(Stored items)
_____
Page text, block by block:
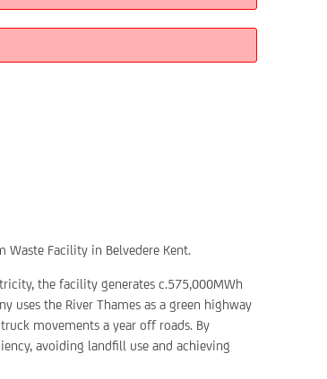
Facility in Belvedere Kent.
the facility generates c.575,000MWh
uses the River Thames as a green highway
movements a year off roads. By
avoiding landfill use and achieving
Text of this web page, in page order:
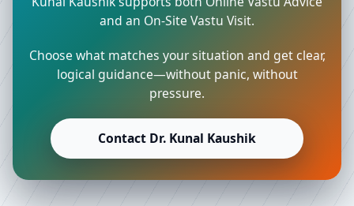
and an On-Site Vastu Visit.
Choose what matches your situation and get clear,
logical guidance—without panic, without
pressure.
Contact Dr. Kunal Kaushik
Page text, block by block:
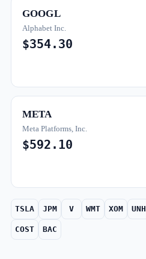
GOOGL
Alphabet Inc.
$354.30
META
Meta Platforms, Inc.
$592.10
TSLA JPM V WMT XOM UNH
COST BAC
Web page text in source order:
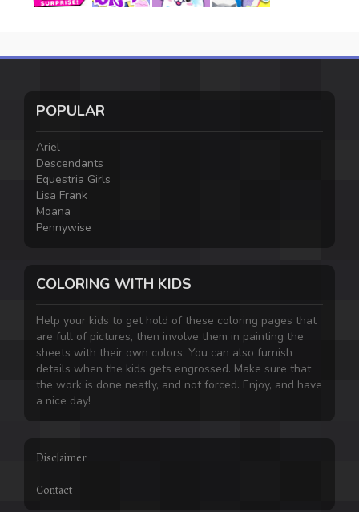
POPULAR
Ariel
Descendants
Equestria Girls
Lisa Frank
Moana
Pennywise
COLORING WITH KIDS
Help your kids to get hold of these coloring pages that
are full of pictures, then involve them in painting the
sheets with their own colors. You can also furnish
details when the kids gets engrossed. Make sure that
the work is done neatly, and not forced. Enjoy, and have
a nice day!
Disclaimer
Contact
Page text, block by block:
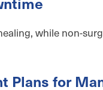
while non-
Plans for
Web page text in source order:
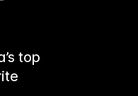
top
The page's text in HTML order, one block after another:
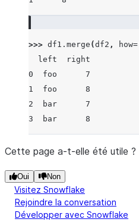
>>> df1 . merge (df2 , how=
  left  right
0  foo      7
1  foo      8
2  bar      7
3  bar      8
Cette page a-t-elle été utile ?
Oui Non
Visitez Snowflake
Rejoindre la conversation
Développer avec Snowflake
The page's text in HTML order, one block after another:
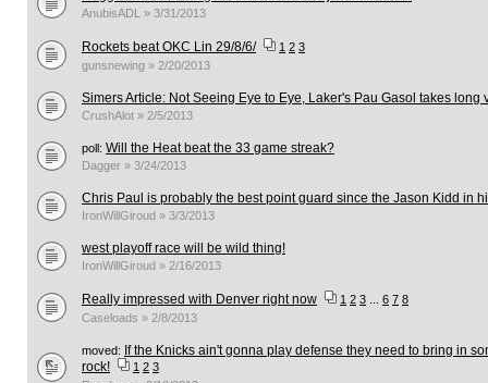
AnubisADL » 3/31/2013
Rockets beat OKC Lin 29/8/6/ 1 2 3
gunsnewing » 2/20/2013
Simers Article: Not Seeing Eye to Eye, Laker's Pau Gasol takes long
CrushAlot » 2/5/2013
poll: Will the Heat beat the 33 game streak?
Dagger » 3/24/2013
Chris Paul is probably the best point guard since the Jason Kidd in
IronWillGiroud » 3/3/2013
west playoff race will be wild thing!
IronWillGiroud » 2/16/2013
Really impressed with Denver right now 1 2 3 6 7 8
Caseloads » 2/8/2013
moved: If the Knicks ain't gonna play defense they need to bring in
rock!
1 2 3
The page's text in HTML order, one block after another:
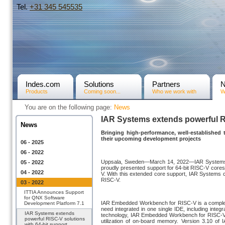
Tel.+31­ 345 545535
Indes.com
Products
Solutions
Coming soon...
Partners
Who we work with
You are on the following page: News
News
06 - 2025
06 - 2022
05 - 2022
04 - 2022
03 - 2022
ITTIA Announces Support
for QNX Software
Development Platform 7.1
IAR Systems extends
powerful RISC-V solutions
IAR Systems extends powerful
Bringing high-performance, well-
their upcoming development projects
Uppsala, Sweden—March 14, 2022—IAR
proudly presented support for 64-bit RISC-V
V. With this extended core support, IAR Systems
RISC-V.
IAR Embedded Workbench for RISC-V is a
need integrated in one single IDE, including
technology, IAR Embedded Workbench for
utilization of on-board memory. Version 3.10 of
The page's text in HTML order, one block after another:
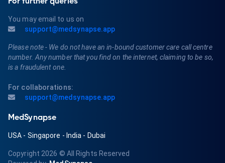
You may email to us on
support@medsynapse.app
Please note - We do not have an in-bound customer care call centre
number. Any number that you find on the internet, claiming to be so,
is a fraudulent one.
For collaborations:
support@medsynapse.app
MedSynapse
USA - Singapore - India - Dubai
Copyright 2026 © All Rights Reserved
_____
Transcribe exactly the lines that run from the first line of the records above through the line with "IAR Systems extends powerful", and include both of those lines; pictures stay out.

**ANSWER SECTION:**
Page text, block by block:
Facility in Belvedere Kent.
the facility generates c.575,000MWh
uses the River Thames as a green highway
movements a year off roads. By
avoiding landfill use and achieving
Text of this web page, in page order:
and an On-Site Vastu Visit.
Choose what matches your situation and get clear,
logical guidance—without panic, without
pressure.
Contact Dr. Kunal Kaushik
Page text, block by block:
GOOGL
Alphabet Inc.
$354.30
META
Meta Platforms, Inc.
$592.10
TSLA JPM V WMT XOM UNH
COST BAC
Web page text in source order:
POPULAR
Ariel
Descendants
Equestria Girls
Lisa Frank
Moana
Pennywise
COLORING WITH KIDS
Help your kids to get hold of these coloring pages that
are full of pictures, then involve them in painting the
sheets with their own colors. You can also furnish
details when the kids gets engrossed. Make sure that
the work is done neatly, and not forced. Enjoy, and have
a nice day!
Disclaimer
Contact
Page text, block by block:
while non-
Plans for
Web page text in source order:
top
The page's text in HTML order, one block after another:
>>> df1 . merge (df2 , how=
  left  right
0  foo      7
1  foo      8
2  bar      7
3  bar      8
Cette page a-t-elle été utile ?
Oui Non
Visitez Snowflake
Rejoindre la conversation
Développer avec Snowflake
The page's text in HTML order, one block after another:
AnubisADL » 3/31/2013
Rockets beat OKC Lin 29/8/6/ 1 2 3
gunsnewing » 2/20/2013
Simers Article: Not Seeing Eye to Eye, Laker's Pau Gasol takes long
CrushAlot » 2/5/2013
poll: Will the Heat beat the 33 game streak?
Dagger » 3/24/2013
Chris Paul is probably the best point guard since the Jason Kidd in
IronWillGiroud » 3/3/2013
west playoff race will be wild thing!
IronWillGiroud » 2/16/2013
Really impressed with Denver right now 1 2 3 6 7 8
Caseloads » 2/8/2013
moved: If the Knicks ain't gonna play defense they need to bring in
rock!
1 2 3
The page's text in HTML order, one block after another:
Tel.+31­ 345 545535
Indes.com
Products
Solutions
Coming soon...
Partners
Who we work with
You are on the following page: News
News
06 - 2025
06 - 2022
05 - 2022
04 - 2022
03 - 2022
ITTIA Announces Support
for QNX Software
Development Platform 7.1
IAR Systems extends
powerful RISC-V solutions
IAR Systems extends powerful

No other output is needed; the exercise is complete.